Interactive I/O is not reliable across implementations, and is also difficult to test.
Do we really need to support this? If you, as a programmer, really want interactive I/O, you should probably write your own wrapper to manage I/O to the program. Some enterprising soul could even write a clone of "expect" for CL.
I'd rather lose the :interactive option, than have it and have it work unreliably.
So I'm soliciting comments -- particularly from those who think we should keep it.
It seems like some people also have a means to search Quicklisp to screen suggestions like this. I'd also welcome feedback based on libraries in QL.
thanks, r
On 3 Nov 2016, at 16:18, Robert Goldman rpgoldman@sift.net wrote:
Interactive I/O is not reliable across implementations, and is also difficult to test.
Do we really need to support this? If you, as a programmer, really want interactive I/O, you should probably write your own wrapper to manage I/O to the program. Some enterprising soul could even write a clone of "expect" for CL.
I'd rather lose the :interactive option, than have it and have it work unreliably.
So I'm soliciting comments -- particularly from those who think we should keep it.

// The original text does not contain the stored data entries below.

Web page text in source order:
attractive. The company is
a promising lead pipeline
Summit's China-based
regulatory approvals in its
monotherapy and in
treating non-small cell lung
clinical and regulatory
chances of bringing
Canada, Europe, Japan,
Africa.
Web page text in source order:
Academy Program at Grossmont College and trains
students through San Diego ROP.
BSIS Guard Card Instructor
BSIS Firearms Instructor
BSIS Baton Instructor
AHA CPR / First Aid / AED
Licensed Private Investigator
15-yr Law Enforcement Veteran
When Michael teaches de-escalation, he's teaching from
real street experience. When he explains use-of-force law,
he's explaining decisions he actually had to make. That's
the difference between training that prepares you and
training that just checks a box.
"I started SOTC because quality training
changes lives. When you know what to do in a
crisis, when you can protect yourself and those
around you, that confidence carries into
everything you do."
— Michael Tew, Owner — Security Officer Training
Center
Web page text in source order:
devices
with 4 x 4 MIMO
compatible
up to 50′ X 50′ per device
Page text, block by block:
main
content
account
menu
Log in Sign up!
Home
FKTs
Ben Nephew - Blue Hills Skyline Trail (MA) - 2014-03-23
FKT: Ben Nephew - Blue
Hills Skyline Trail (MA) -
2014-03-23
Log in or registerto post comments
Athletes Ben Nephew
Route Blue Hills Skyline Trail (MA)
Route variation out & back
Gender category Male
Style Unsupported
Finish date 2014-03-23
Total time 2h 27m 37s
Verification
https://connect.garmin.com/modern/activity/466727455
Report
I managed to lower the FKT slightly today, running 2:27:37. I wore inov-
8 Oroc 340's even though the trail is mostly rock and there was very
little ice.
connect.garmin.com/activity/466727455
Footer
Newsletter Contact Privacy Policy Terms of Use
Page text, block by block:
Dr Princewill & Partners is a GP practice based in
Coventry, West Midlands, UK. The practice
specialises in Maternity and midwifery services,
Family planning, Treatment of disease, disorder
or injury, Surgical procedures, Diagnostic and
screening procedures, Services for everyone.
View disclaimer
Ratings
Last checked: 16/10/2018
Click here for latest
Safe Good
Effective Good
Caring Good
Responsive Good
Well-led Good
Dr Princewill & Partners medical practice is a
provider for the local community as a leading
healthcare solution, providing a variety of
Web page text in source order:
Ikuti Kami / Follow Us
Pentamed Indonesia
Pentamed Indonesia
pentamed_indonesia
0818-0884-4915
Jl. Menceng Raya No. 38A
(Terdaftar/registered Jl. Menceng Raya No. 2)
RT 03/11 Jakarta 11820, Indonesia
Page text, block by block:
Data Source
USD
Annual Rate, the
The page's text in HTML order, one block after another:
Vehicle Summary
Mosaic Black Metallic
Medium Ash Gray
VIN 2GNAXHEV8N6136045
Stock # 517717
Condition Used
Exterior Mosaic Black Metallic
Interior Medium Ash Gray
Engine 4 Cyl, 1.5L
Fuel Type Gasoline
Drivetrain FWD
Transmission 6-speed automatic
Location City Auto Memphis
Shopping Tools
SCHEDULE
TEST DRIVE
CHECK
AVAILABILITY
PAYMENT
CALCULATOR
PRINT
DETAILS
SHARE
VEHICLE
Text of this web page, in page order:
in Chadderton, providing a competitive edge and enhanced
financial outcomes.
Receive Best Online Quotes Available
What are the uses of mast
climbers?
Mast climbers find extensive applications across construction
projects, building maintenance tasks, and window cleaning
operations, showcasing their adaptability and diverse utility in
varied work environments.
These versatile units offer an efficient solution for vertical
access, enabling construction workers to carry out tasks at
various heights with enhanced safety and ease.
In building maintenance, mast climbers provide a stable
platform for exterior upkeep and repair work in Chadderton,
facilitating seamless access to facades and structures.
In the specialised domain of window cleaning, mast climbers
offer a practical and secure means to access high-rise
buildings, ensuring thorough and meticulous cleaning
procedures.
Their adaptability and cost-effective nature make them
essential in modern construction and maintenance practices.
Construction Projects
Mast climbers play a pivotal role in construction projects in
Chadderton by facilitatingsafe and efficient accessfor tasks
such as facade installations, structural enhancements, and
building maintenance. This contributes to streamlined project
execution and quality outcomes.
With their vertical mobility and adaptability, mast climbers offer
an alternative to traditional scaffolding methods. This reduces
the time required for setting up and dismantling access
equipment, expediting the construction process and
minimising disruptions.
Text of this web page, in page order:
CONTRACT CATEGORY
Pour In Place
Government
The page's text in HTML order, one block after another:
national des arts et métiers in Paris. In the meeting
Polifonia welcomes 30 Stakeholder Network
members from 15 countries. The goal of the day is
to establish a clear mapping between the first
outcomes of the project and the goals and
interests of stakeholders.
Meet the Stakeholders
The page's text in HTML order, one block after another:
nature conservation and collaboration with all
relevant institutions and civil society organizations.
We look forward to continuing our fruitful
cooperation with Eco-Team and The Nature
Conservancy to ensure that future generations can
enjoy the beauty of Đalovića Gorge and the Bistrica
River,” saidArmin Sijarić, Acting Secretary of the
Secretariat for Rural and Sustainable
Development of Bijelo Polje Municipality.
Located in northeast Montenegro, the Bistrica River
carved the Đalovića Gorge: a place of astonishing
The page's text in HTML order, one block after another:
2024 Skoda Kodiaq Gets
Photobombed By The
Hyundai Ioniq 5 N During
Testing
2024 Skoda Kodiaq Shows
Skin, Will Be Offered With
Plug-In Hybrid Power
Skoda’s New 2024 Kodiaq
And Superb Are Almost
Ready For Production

It seems like some people also have a means to search Quicklisp to screen suggestions like this. I'd also welcome feedback based on libraries in QL.
thanks, r
Dear Robert,
I believe I’ve now addressed all the issues interactive output was having in
https://bugs.launchpad.net/asdf/+bug/1638870
It’s indeed rather unfortunate that we cannot test interactive output in a reliable fashion. I think it’s sufficiently important a feature, though, that we should not remove it unless it’s broken beyond repair, which I believe it is not (the necessary repair in this case is contained in 2-3 merge requests).